Progress and Pitfalls of Parametric Insurance
Parametrics are gaining traction, but there’s still a lot of work to do. One of the biggest hurdles is client education. While the concept is simple—and policies pay out based on a trigger like wind speed or rainfall—many clients haven’t seen parametrics in action or don’t fully understand how they apply to their operations.
Compounding this is the issue of basis risk. If the wrong data source is used to trigger a contract, or if the data is ambiguous, payouts may not occur when expected. That’s a public relations challenge, and it could slow adoption. When clients hear success stories about contracts triggering cleanly and paying out quickly, parametrics gain broader acceptance. But when negative stories dominate—such as trigger failures or communication breakdowns—it can skew perception and stall momentum.
Adding to the complexity is the wide range of stakeholders involved. From governments and lenders to contractors, insurers, and policyholders, alignment is critical. Everyone needs to understand how these contracts work and what they’re designed to do. The more parties involved, the harder that coordination becomes—but without it, scaling parametrics will remain a challenge.
Reinsurance Realities and Industry Risks
While I operate on the retail side, the ripple effects of the reinsurance market are very real. After Hurricane Ian, reinsurance pricing spiked—especially during the 2023 renewal season. There’s more capital now, which helps, but there’s a growing disconnect between market realities and some government pricing regulations—particularly in high-risk states like Florida and California.

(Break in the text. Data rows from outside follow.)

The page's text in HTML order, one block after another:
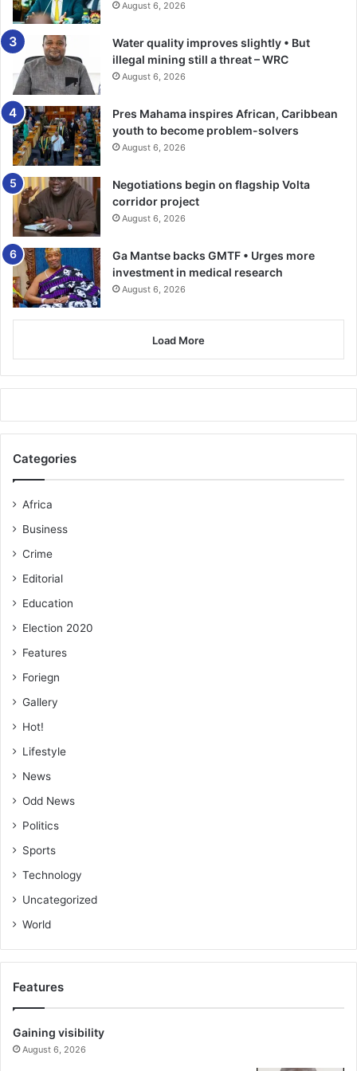
Meanwhile, the Northern sector of Fidelity Bank
celebrated National Chocolate Day at Cosmos Centre for
Children with Special Needs in Dormaa Ahenkro.
The bank made a donation of GH¢10,000 worth of items to
support the centre’s commendable efforts in providing
specialised care for children with special needs.
Fidelity Bank’s Corporate Social Responsibility Co-
Ordinator, Majorie Quansah, emphasised the importance
of National Chocolate Day as extending beyond mere
indulgence.
BY TIMES REPORTER
August 6, 2026
Water quality improves slightly • But
illegal mining still a threat – WRC
August 6, 2026
Pres Mahama inspires African, Caribbean
youth to become problem-solvers
August 6, 2026
Negotiations begin on flagship Volta
corridor project
August 6, 2026
Ga Mantse backs GMTF • Urges more
investment in medical research
August 6, 2026
Load More
Categories
Africa
Business
Crime
Editorial
Education
Election 2020
Features
Foriegn
Gallery
Hot!
Lifestyle
News
Odd News
Politics
Sports
Technology
Uncategorized
World
Features
Gaining visibility
August 6, 2026

If insurers can’t price appropriately, they’ll start pulling out or altering terms through higher deductibles or coinsurance clauses. That reduces supply at a time when consumers need more options. I understand that governments are trying to protect consumers, but if pricing is restricted too much, it could push more risk onto state-run insurers and, eventually, taxpayers. That’s a tough balance.
Looking five to ten years out, the talent gap worries me most. Many of the industry’s senior professionals are retiring, taking decades of institutional knowledge with them. Even with mentoring and knowledge transfer, it’s hard to compress 40 years of expertise into a few. That loss can lead to contract uncertainty, inconsistent interpretation, and broader counterparty risk.

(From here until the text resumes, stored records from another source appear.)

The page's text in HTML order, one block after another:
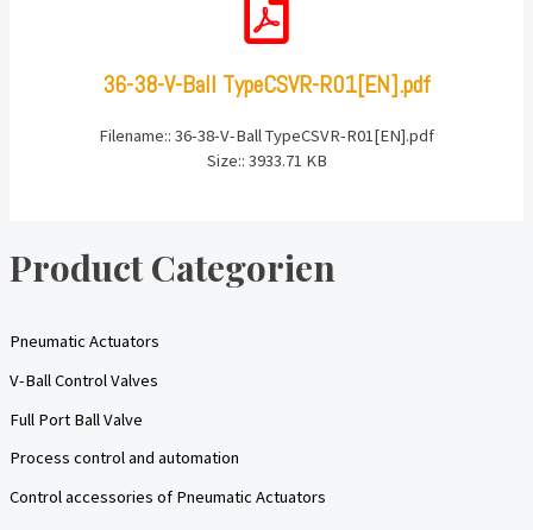
Product Categorien
Pneumatic Actuators
V-Ball Control Valves
Full Port Ball Valve
Process control and automation
Control accessories of Pneumatic Actuators
36-38-V-Ball TypeCSVR-R01[EN].pdf
Filename:: 36-38-V-Ball TypeCSVR-R01[EN].pdf
Size:: 3933.71 KB
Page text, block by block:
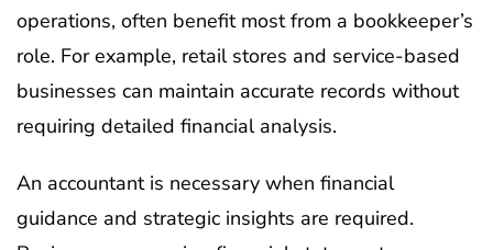
operations, often benefit most from a bookkeeper’s
role. For example, retail stores and service-based
businesses can maintain accurate records without
requiring detailed financial analysis.
An accountant is necessary when financial
guidance and strategic insights are required.
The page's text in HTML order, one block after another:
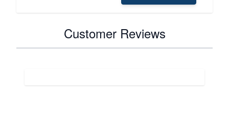
Customer Reviews
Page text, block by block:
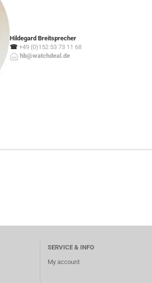
Hildegard Breitsprecher
☎ +49 (0)152 53 73 11 68
hb@watchdeal.de
SERVICE & INFO
My account
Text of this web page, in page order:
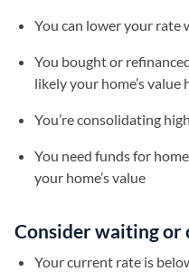
You can lower your rate
You bought or
likely your home’s
You’re consolidating
You need funds for
your home’s value
Consider waiting or
Your current rate is
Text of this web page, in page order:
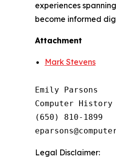
experiences
become informed
Attachment
Mark Stevens
Emily Parsons
Computer History
(650) 810-1899
Legal Disclaimer:
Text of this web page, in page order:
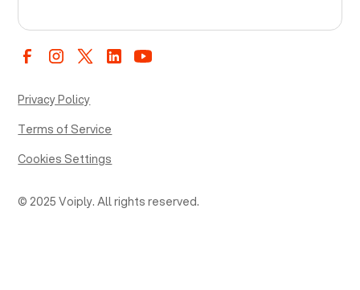
© 2025 Voiply. All rights reserved.
Privacy Policy
Terms of Service
Cookies Settings
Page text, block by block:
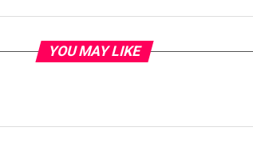
YOU MAY LIKE
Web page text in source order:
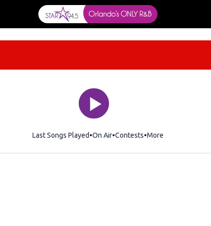
Last Songs Played On Air Contests More

Add to that the ongoing redrawing of global trade dynamics, political shifts, and supply chain fragility, and it creates real risk. Our job is to help clients navigate that uncertainty—and to do that well, we need experienced people and evolving tools.
Advice for Upcoming Professionals
My advice to upcoming professionals is: work hard, stay curious, and be realistically patient with your career. One of the best things you can do early on is find a strong mentor— someone who’s been through market cycles, handled complex scenarios, and wants to teach.
I’m not a fan of job-hopping just to chase the next shiny thing. Insurance is a long-game industry. It rewards consistency, expertise, and relationships. Make deliberate choices, surround yourself with good people, and focus on learning—especially in your first 10 years. That foundation will pay dividends over time.